[Dataset excerpts]
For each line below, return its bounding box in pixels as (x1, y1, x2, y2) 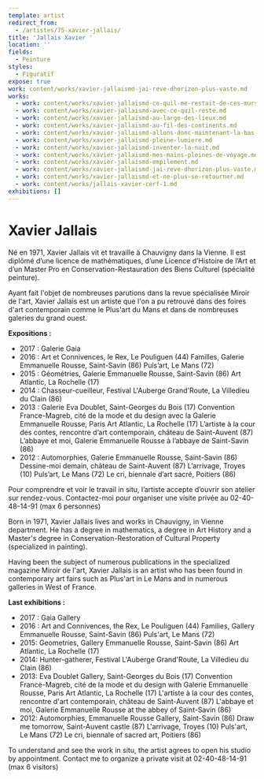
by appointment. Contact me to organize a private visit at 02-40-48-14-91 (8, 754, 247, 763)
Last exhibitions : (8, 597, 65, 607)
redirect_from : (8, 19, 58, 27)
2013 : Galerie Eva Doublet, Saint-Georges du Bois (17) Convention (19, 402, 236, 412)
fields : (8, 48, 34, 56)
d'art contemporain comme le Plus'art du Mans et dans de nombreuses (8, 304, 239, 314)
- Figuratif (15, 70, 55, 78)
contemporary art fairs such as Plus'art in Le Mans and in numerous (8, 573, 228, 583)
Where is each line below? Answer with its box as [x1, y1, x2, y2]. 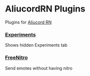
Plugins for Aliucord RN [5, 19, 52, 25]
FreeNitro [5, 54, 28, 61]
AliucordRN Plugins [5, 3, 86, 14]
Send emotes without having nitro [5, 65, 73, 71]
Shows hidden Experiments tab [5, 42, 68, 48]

...

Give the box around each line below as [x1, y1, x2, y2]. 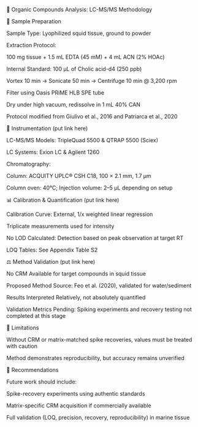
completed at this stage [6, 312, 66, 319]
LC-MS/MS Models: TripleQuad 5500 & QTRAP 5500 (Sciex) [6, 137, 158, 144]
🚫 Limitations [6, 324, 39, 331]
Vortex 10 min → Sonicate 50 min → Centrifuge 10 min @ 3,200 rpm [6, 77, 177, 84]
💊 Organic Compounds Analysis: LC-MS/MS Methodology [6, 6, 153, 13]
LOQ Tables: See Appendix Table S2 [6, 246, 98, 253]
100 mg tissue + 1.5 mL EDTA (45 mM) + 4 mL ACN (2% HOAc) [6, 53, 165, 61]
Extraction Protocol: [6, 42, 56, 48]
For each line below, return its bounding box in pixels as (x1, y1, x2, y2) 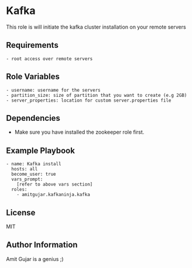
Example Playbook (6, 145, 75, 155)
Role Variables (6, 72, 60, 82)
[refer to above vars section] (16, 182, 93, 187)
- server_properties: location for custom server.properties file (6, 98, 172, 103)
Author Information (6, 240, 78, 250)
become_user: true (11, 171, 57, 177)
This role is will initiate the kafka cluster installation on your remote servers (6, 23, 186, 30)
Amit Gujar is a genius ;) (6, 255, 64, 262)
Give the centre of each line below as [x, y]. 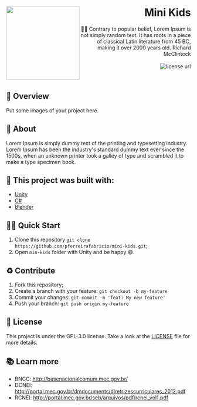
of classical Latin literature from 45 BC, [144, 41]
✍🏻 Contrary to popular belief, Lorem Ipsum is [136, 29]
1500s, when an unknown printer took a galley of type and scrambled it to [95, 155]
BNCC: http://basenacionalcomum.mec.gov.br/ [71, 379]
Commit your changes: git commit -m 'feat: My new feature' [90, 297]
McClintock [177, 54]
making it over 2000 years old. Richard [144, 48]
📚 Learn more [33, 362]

**Directions**
From the entries above, extract only the lines running from the one containing "Last exhibitions : (8, 597, 65, 607)" through the one containing "contemporary art fairs", inclusive.

**Final answer**
Last exhibitions : (8, 597, 65, 607)
redirect_from : (8, 19, 58, 27)
2013 : Galerie Eva Doublet, Saint-Georges du Bois (17) Convention (19, 402, 236, 412)
fields : (8, 48, 34, 56)
d'art contemporain comme le Plus'art du Mans et dans de nombreuses (8, 304, 239, 314)
- Figuratif (15, 70, 55, 78)
contemporary art fairs such as Plus'art in Le Mans and in numerous (8, 573, 228, 583)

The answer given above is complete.